Войска, шедшие мимо, запели песню:

— Ин дер хаймат, ин дер хаймат, да гибтс айн видерзейн...

Миновав перекресток, солдаты пошли параллельна трамвайным путям.

— Скорей выходите, — сказал кондуктор, сверля Рубинера и Шагала глазами.

Шагал, согнувшись под тяжестью чемоданов, пошел к выходу. Следом за ним двинулся Рубинер.

— Ин дер хаймат, ин дер хаймат, да гибтс айн видерзейн, — запели вслед за войсками пассажиры, кондуктор и вагоновожатый. Поющий трамвай унесся.

— Зачем вы с ними спорили? — раздраженно спросил Шагал.

— Как, я должен молчать? А мои принципы? Я пацифист.

— Из-за вашего пацифизма мне теперь придется тратиться на извозчика, — сказал Шагал.

Германия осталась позади. Потянулись поля австрийской Польши, потом австрийской Галиции. Здесь тоже было много солдат, но австрийские солдаты в своих голубых коротких шинелях и высоких кепи не выглядели столь гнетуще. Берлинские впечатления постепенно рассеялись в пути, тем более ехал Шагал в одном купе с красивой француженкой Вивьен. Пили принесенный проводником чай с печеньем.

— Что ждет меня в России? — говорила Вивьен. — Чужая, незнакомая страна, чужие люди, чужие нравы.

— Таких, как ты, Вивьен, хорошеньких женщин всюду ждет одно и то же, — сказал Шагал.

— Ах, какой ты шалун! — засмеялась Вивьен. — У меня в Париже остался жених.

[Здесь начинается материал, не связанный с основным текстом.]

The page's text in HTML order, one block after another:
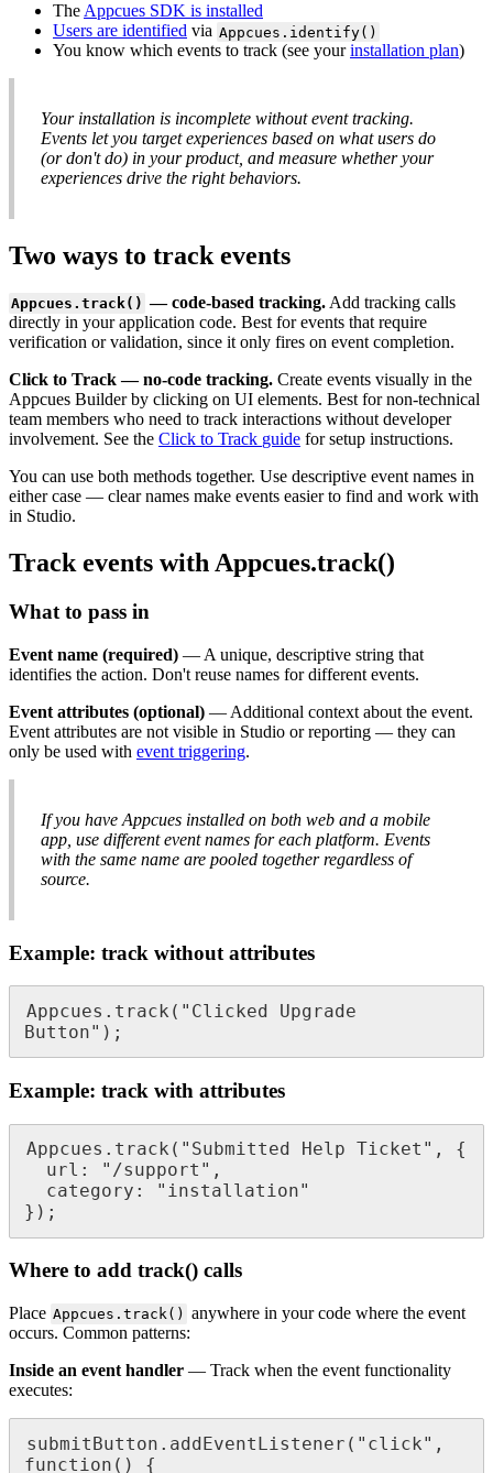
TheAppcues SDK is installed
Users are identified via Appcues . identify( )
You know which events to track (see your installation plan)
Your installation is incomplete without event tracking.
Events let you target experiences based on what users do
(or don't do) in your product, and measure whether your
experiences drive the right behaviors.
Two ways to track events
Appcues . track( ) — code-based tracking. Add tracking calls
directly in your application code. Best for events that require
verification or validation, since it only fires on event completion.
Click to Track — no-code tracking. Create events visually in the
Appcues Builder by clicking on UI elements. Best for non-technical
team members who need to track interactions without developer
involvement. See the Click to Track guide for setup instructions.
You can use both methods together. Use descriptive event names in
either case — clear names make events easier to find and work with
in Studio.
Track events with Appcues.track()
What to pass in
Event name (required) — A unique, descriptive string that
identifies the action. Don't reuse names for different events.
Event attributes (optional) — Additional context about the event.
Event attributes are not visible in Studio or reporting — they can
only be used with event triggering.
If you have Appcues installed on both web and a mobile
app use different event names for each platform. Events
with the same name are pooled together regardless of
source.
Example: track without attributes
Appcues . track ( " Clicked
Upgrade
Button" ) ;
Example: track with attributes
Appcues . track ( " Submitted Help Ticket " ,
{
url : " /support " ,
category : " installation"
} ) ;
Where to add track() calls
Place Appcues . track( ) anywhere in your code where the event
occurs. Common patterns:
Inside an event handler — Track when the event functionality
executes:
submitButton . addEventListener ( " click" ,
function ( ) {

— А у меня в Витебске невеста.

— Ты ее любишь?

— Не знаю, мы давно не виделись. Может быть, она уже невеста или жена другого и наш роман благополучно скончался.

— Вот какие вы, мужчины! Вам никогда нельзя доверять. Я уверена, твоя невеста тебя ждет.

— Почему ты так уверена? Ты ведь ее никогда не видела.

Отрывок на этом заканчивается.